Saved data entries
━━━━━━━━━━━━━━━━━━━━

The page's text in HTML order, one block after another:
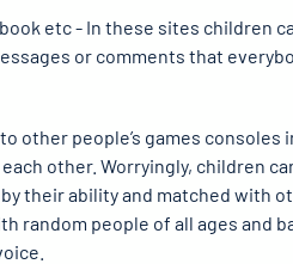
etc - In these sites children
or comments that
other people’s games consoles
other. Worryingly, children
their ability and matched with
random people of all ages and
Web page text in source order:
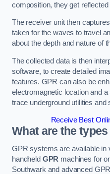
composition, they get
The receiver unit then
taken for the waves to travel
about the depth and nature of
The collected data is then
software, to create detailed
features. GPR can also be
electromagnetic location and
trace underground utilities and
Receive Best
What are the
GPR systems are available in
handheld GPR machines for
Southwark and advanced
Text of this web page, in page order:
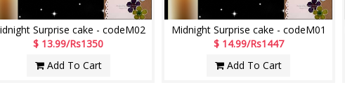
Surprise cake - codeM02
$ 13.99/Rs1350
Add To Cart
Midnight Surprise cake - codeM01
$ 14.99/Rs1447
Add To Cart
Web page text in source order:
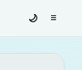
🌙 ☰Toggle
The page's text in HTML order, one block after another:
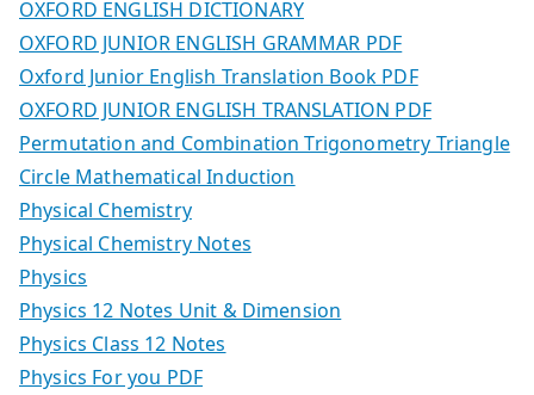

━━━━━━━━━━━━━━━━━━━━

**TASK BRIEF:**
Your reply should hold every line above exactly as written and none of the pictures.

**ANSWER TO THE EXERCISE:**
The page's text in HTML order, one block after another:
etc - In these sites children
or comments that
other people’s games consoles
other. Worryingly, children
their ability and matched with
random people of all ages and
Web page text in source order:
composition, they get
The receiver unit then
taken for the waves to travel
about the depth and nature of
The collected data is then
software, to create detailed
features. GPR can also be
electromagnetic location and
trace underground utilities and
Receive Best
What are the
GPR systems are available in
handheld GPR machines for
Southwark and advanced
Text of this web page, in page order:
Surprise cake - codeM02
$ 13.99/Rs1350
Add To Cart
Midnight Surprise cake - codeM01
$ 14.99/Rs1447
Add To Cart
Web page text in source order:
🌙 ☰Toggle
The page's text in HTML order, one block after another:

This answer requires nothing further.